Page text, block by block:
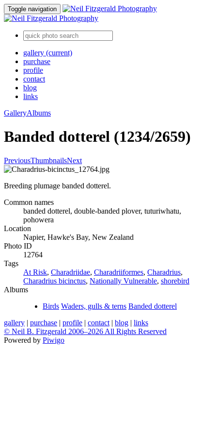
Toggle navigation
gallery (current)
purchase
profile
contact
blog
links
GalleryAlbums
Banded dotterel (1234/2659)
PreviousThumbnailsNext
Breeding plumage banded dotterel.
Common names
banded dotterel, double-banded plover, tuturiwhatu,
pohowera
Location
Napier, Hawke's Bay, New Zealand
Photo ID
12764
Tags
At Risk, Charadriidae, Charadriiformes, Charadrius,
Charadrius bicinctus, Nationally Vulnerable, shorebird
Albums
Birds Waders, gulls & terns Banded dotterel
gallery | purchase | profile | contact | blog | links
© Neil B. Fitzgerald 2006–2026 All Rights Reserved
Powered by Piwigo
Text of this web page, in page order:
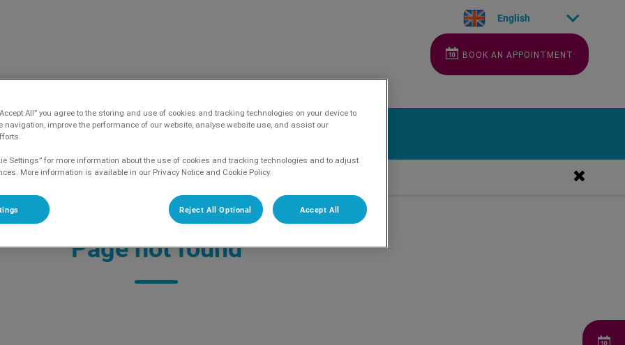
English
BOOK AN APPOINTMENT
geen nieuwe patiënten aan!
Page not found
All” you agree to the storing and use of cookies and tracking technologies on your device to
navigation, improve the performance of our website, analyse website use, and assist our
Settings” for more information about the use of cookies and tracking technologies and to adjust
More information is available in our Privacy Notice and Cookie Policy.
Reject All Optional Accept All
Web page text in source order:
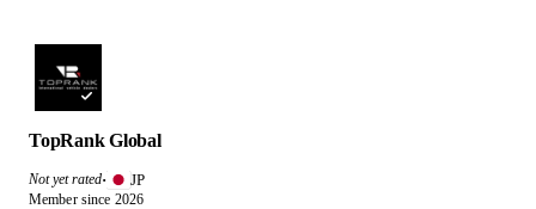
TopRank Global
Not yet rated· JP
Member since 2026
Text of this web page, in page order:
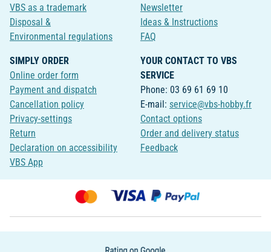
VBS as a trademark
Disposal &
Environmental regulations
Newsletter
Ideas & Instructions
FAQ
SIMPLY ORDER
Online order form
Payment and dispatch
Cancellation policy
Privacy-settings
Return
Declaration on accessibility
VBS App
YOUR CONTACT TO VBS
SERVICE
Phone: 03 69 61 69 10
E-mail: service@vbs-hobby.fr
Contact options
Order and delivery status
Feedback
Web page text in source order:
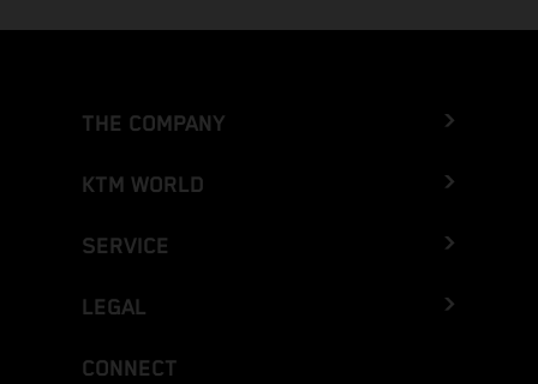
THE COMPANY
KTM WORLD
SERVICE
LEGAL
CONNECT
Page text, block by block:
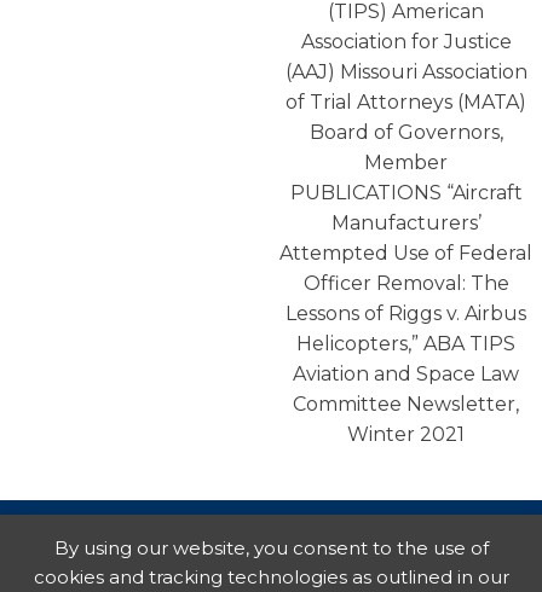
By using our website, you consent to the use of
cookies and tracking technologies as outlined in our
(TIPS) American
Association for Justice
(AAJ) Missouri Association
of Trial Attorneys (MATA)
Board of Governors,
Member
PUBLICATIONS “Aircraft
Manufacturers’
Attempted Use of Federal
Officer Removal: The
Lessons of Riggs v. Airbus
Helicopters,” ABA TIPS
Aviation and Space Law
Committee Newsletter,
Winter 2021
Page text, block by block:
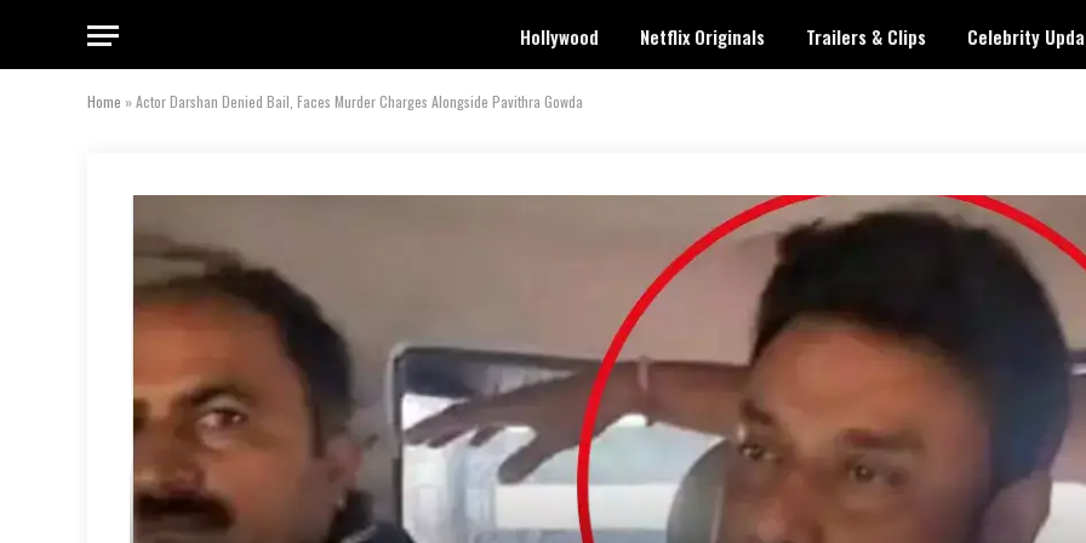
Hollywood Netflix Originals Trailers & Clips Celebrity
Home »Actor Darshan Denied Bail, Faces Murder Charges Alongside Pavithra Gowda
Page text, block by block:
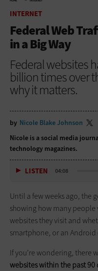
INTERNET
Federal Web
in a Big Way
Federal websites
billion times over
why it matters.
by Nicole Blake Johnson
Nicole is a social media
technology magazines.
LISTEN 04:08
Until a few weeks ago, the
showing how many
websites they visit and
smartphone, or an
If you’re wondering, there
websites within the past 90
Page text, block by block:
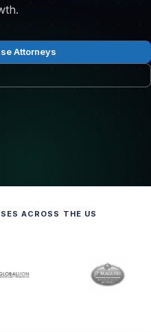
Attorneys
ACROSS THE US
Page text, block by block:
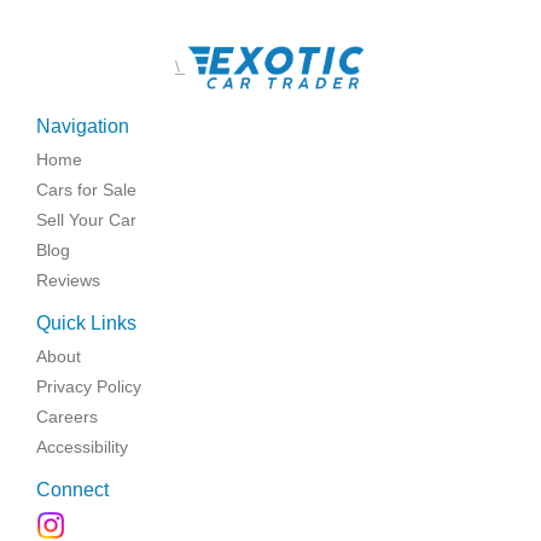
\
Navigation
Home
Cars for Sale
Sell Your Car
Blog
Reviews
Quick Links
About
Privacy Policy
Careers
Accessibility
Connect
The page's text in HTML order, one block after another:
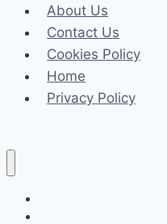
Free
About Us
Contact Us
Cookies Policy
Home
Privacy Policy
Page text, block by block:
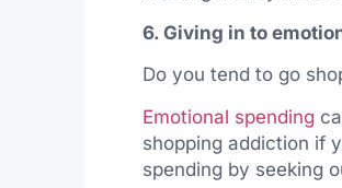
6. Giving in to
Do you tend to go
Emotional spending
shopping addiction if
spending by seeking
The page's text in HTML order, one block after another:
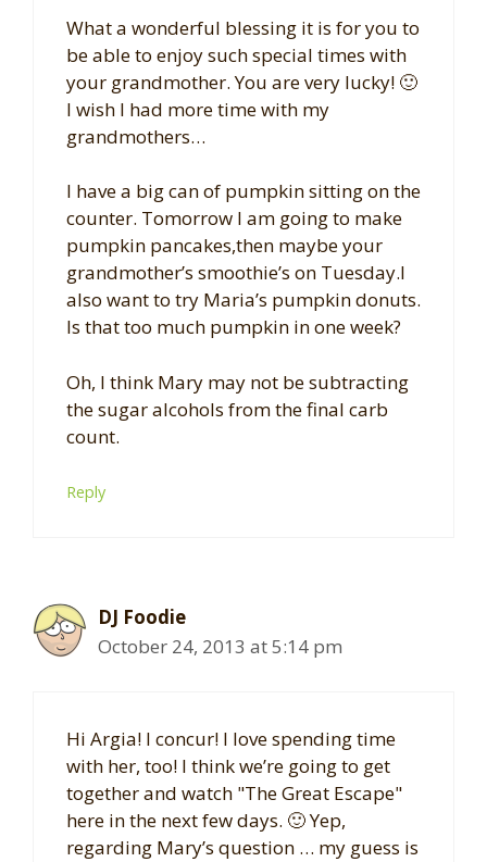
What a wonderful blessing it is for you to
be able to enjoy such special times with
your grandmother. You are very lucky! 🙂
I wish I had more time with my
grandmothers…
I have a big can of pumpkin sitting on the
counter. Tomorrow I am going to make
pumpkin pancakes,then maybe your
grandmother’s smoothie’s on Tuesday.I
also want to try Maria’s pumpkin donuts.
Is that too much pumpkin in one week?
Oh, I think Mary may not be subtracting
the sugar alcohols from the final carb
count.
Reply
DJ Foodie
October 24, 2013 at 5:14 pm
Hi Argia! I concur! I love spending time
with her, too! I think we’re going to get
together and watch "The Great Escape"
here in the next few days. 🙂 Yep,
regarding Mary’s question … my guess is
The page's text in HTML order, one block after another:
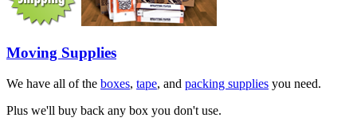
Moving Supplies
We have all of the boxes, tape, and packing supplies you need.
Plus we'll buy back any box you don't use.
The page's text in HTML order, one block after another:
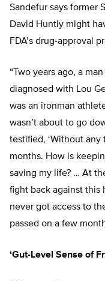
Sandefur says former
David Huntly might
FDA’s drug-approval
“Two years ago, a
diagnosed with Lou
was an ironman
wasn’t about to go
testified, ‘Without
months. How is
saving my life? … At
fight back against this
never got access to
passed on a few
‘Gut-Level Sense of
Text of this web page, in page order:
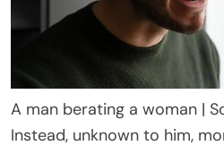
A man berating a woman |
Instead, unknown to him,
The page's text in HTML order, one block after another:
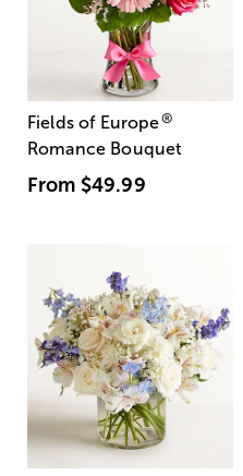
Fields of Europe®
Romance Bouquet
From $49.99

════════

Activity → Could you give the listing above again word for word, without any pictures?

Completed task →
Page text, block by block:
Toggle navigation
gallery (current)
purchase
profile
contact
blog
links
GalleryAlbums
Banded dotterel (1234/2659)
PreviousThumbnailsNext
Breeding plumage banded dotterel.
Common names
banded dotterel, double-banded plover, tuturiwhatu,
pohowera
Location
Napier, Hawke's Bay, New Zealand
Photo ID
12764
Tags
At Risk, Charadriidae, Charadriiformes, Charadrius,
Charadrius bicinctus, Nationally Vulnerable, shorebird
Albums
Birds Waders, gulls & terns Banded dotterel
gallery | purchase | profile | contact | blog | links
© Neil B. Fitzgerald 2006–2026 All Rights Reserved
Powered by Piwigo
Text of this web page, in page order:
English
BOOK AN APPOINTMENT
geen nieuwe patiënten aan!
Page not found
All” you agree to the storing and use of cookies and tracking technologies on your device to
navigation, improve the performance of our website, analyse website use, and assist our
Settings” for more information about the use of cookies and tracking technologies and to adjust
More information is available in our Privacy Notice and Cookie Policy.
Reject All Optional Accept All
Web page text in source order:
TopRank Global
Not yet rated· JP
Member since 2026
Text of this web page, in page order:
VBS as a trademark
Disposal &
Environmental regulations
Newsletter
Ideas & Instructions
FAQ
SIMPLY ORDER
Online order form
Payment and dispatch
Cancellation policy
Privacy-settings
Return
Declaration on accessibility
VBS App
YOUR CONTACT TO VBS
SERVICE
Phone: 03 69 61 69 10
E-mail: service@vbs-hobby.fr
Contact options
Order and delivery status
Feedback
Web page text in source order:
THE COMPANY
KTM WORLD
SERVICE
LEGAL
CONNECT
Page text, block by block:
By using our website, you consent to the use of
cookies and tracking technologies as outlined in our
(TIPS) American
Association for Justice
(AAJ) Missouri Association
of Trial Attorneys (MATA)
Board of Governors,
Member
PUBLICATIONS “Aircraft
Manufacturers’
Attempted Use of Federal
Officer Removal: The
Lessons of Riggs v. Airbus
Helicopters,” ABA TIPS
Aviation and Space Law
Committee Newsletter,
Winter 2021
Page text, block by block:
Hollywood Netflix Originals Trailers & Clips Celebrity
Home »Actor Darshan Denied Bail, Faces Murder Charges Alongside Pavithra Gowda
Page text, block by block:
INTERNET
Federal Web
in a Big Way
Federal websites
billion times over
why it matters.
by Nicole Blake Johnson
Nicole is a social media
technology magazines.
LISTEN 04:08
Until a few weeks ago, the
showing how many
websites they visit and
smartphone, or an
If you’re wondering, there
websites within the past 90
Page text, block by block:
Attorneys
ACROSS THE US
Page text, block by block:
\
Navigation
Home
Cars for Sale
Sell Your Car
Blog
Reviews
Quick Links
About
Privacy Policy
Careers
Accessibility
Connect
The page's text in HTML order, one block after another:
Free
About Us
Contact Us
Cookies Policy
Home
Privacy Policy
Page text, block by block:
6. Giving in to
Do you tend to go
Emotional spending
shopping addiction if
spending by seeking
The page's text in HTML order, one block after another:
What a wonderful blessing it is for you to
be able to enjoy such special times with
your grandmother. You are very lucky! 🙂
I wish I had more time with my
grandmothers…
I have a big can of pumpkin sitting on the
counter. Tomorrow I am going to make
pumpkin pancakes,then maybe your
grandmother’s smoothie’s on Tuesday.I
also want to try Maria’s pumpkin donuts.
Is that too much pumpkin in one week?
Oh, I think Mary may not be subtracting
the sugar alcohols from the final carb
count.
Reply
DJ Foodie
October 24, 2013 at 5:14 pm
Hi Argia! I concur! I love spending time
with her, too! I think we’re going to get
together and watch "The Great Escape"
here in the next few days. 🙂 Yep,
regarding Mary’s question … my guess is
The page's text in HTML order, one block after another:
Moving Supplies
We have all of the boxes, tape, and packing supplies you need.
Plus we'll buy back any box you don't use.
The page's text in HTML order, one block after another:
Sandefur says former
David Huntly might
FDA’s drug-approval
“Two years ago, a
diagnosed with Lou
was an ironman
wasn’t about to go
testified, ‘Without
months. How is
saving my life? … At
fight back against this
never got access to
passed on a few
‘Gut-Level Sense of
Text of this web page, in page order:
A man berating a woman |
Instead, unknown to him,
The page's text in HTML order, one block after another:
Fields of Europe®
Romance Bouquet
From $49.99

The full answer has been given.